While IPA has good cleaning properties, I've found that it can still be hard to get rid of the "basement" smell after mold, and the Rodalon solution cures that.

It can be sprayed on but to be most effective I prefer to submerge the PCBs or cases in a solution of destilled water and Rodalon and brush the board carefully, fx with a toothbrush. The caveat is the same as for any kind of deep board washing: it should only be done if there are no components such as relays or other components that could react poorly to or retain water.

Rinse in clean destilled water, blow dry, rinse in IPA to help displace the water, and dry again carefully with warm air, especially around switches, under ICs and other places that could retain water.

  • A good example of something you don't want to get wet that I've run into is the delay lines and bandpass filter on Amiga A600 & A1200 motherboards. Usually it's the nearby surface mount electrolytics leaking into them that kills them, but my understanding is any liquid intrusion can damage them. A lot of people won't notice if they screw them up though since it only effects the composite and RF video outputs.
    – mnem
    Commented Apr 11, 2022 at 13:08
  • IPA = isopropyl alcohol, correct? I initially read that as "India pale ale", which you probably don't want to be using on circuit boards.
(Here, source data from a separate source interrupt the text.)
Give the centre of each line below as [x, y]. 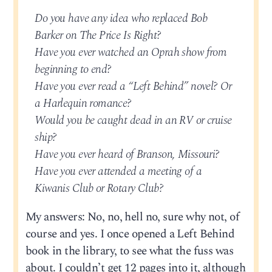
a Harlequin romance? [83, 103]
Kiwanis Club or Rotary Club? [99, 188]
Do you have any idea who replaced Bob [121, 18]
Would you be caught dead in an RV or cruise [133, 120]
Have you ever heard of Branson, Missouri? [127, 154]
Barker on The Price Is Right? [98, 35]
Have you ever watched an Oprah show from [131, 52]
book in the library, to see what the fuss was [129, 251]
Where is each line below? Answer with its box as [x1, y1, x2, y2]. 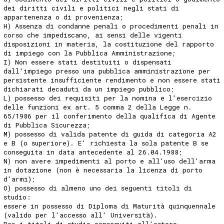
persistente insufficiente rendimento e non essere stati [3, 75, 221, 84]
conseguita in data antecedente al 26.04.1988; [3, 147, 183, 156]
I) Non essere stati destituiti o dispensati [3, 57, 172, 66]
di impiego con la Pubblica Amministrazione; [3, 48, 176, 57]
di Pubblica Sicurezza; [3, 120, 91, 129]
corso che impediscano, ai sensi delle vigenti [3, 30, 182, 39]
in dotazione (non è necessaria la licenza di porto [3, 165, 203, 174]
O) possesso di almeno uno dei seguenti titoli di [3, 183, 192, 192]
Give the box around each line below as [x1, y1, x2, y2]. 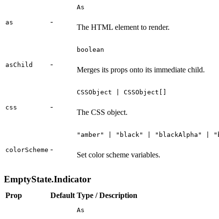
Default [50, 191, 75, 199]
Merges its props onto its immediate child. [77, 65, 205, 74]
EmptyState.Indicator [4, 174, 91, 184]
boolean [77, 45, 104, 53]
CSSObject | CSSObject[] [77, 88, 167, 96]
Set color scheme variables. [77, 150, 160, 159]
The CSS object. [77, 108, 128, 116]
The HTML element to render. [77, 22, 170, 31]
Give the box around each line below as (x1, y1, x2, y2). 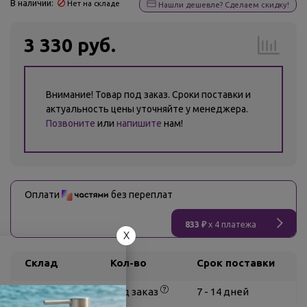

Commented Apr 12, 2022 at 16:49
  • That would be isopropyl alcohol, a.k.a. isopropanol, yes. (A pale ale on the table during a restoration session never hurt either, but best not to mix these IPAs. :)
    – user6576
    Commented Apr 12, 2022 at 17:14
  • One other caveat: IPA is safe to use on most plastics but not on acrylic which is often used for windows, some light pipes etc. it causes tiny cracks on the surface and clear parts become foggy and brittle.